| Hi HN — I built a bit-for-bit deterministic analytics engine. It runs classical ML pipelines (normalization → canonical transform → deterministic K-Means) with zero nondeterminism: • no floating-point divergence
• no randomness
• no environment drift
• no timestamp or locale sensitivity
• Docker-pinned numeric behavior
• reproducible across machines, OSes, and hardware The OSS drop includes: • deterministic ingest + normalization
• deterministic K-Means (Iris + Wine)
• golden-reference hashes
• cross-machine reproducibility tests
• 3-machine ingest demo video
(direct download: https://github.com/bryanziehl/prima-veritas/releases/downloa...
)
• MIT license + full docs + architecture diagrams If you work in ML, science, infra, or compliance, you already know how painful nondeterministic pipelines are.
This project is a first “Hello World” toward a broader deterministic verification kernel. Feedback, critique, or reproducibility tests welcome — especially on different machine architectures.

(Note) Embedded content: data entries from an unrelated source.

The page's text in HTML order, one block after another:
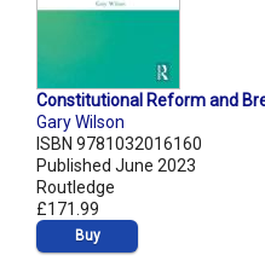
Constitutional Reform and
Gary Wilson
ISBN 9781032016160
Published June 2023
Routledge
£171.99
Buy
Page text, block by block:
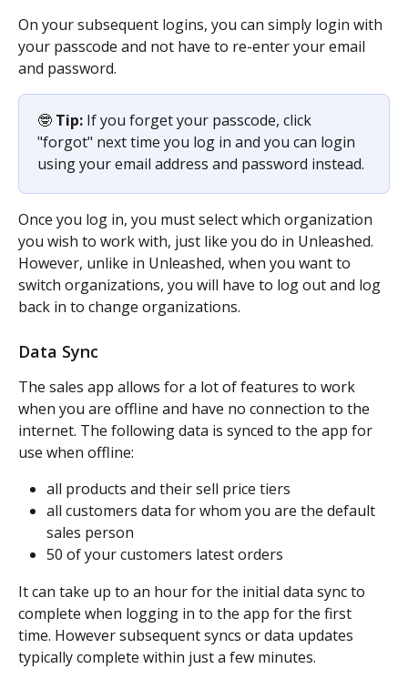
On your subsequent logins, you can simply login with
your passcode and not have to re-enter your email
and password.
🤓 Tip: If you forget your passcode, click
"forgot" next time you log in and you can login
using your email address and password instead.
Once you log in, you must select which organization
you wish to work with, just like you do in Unleashed.
However, unlike in Unleashed, when you want to
switch organizations, you will have to log out and log
back in to change organizations.
Data Sync
The sales app allows for a lot of features to work
when you are offline and have no connection to the
internet. The following data is synced to the app for
use when offline:
all products and their sell price tiers
all customers data for whom you are the default
sales person
50 of your customers latest orders
It can take up to an hour for the initial data sync to
complete when logging in to the app for the first
time. However subsequent syncs or data updates
typically complete within just a few minutes.

Happy to answer anything live. |
=== Prima Veritas OSS — Hash Check (iris) ===
normalized → MATCH Expected: EF28EA082C882A3F9379A57E05C929D76E98899E151A6746B07D8D899644372F Actual: EF28EA082C882A3F9379A57E05C929D76E98899E151A6746B07D8D899644372F
kmeans → MATCH Expected: DA96D0505BCB1A5A2B826CEB1AA7C34073CB88CB29AE1236006FA4B0F0D74C46 Actual: DA96D0505BCB1A5A2B826CEB1AA7C34073CB88CB29AE1236006FA4B0F0D74C46
Hashcheck PASSED — outputs match golden hashes.
---------
Next step is probably benchmarking this against sklearn? Accuracy comparison and performance hit from all the rounding operations. Anyone here working in maritime auditing, medical data, or other regulated stuff - would you actually use something like this? Trying to figure out if crypto- verifiable analytics is solving a real problem or just a cool technical exercise.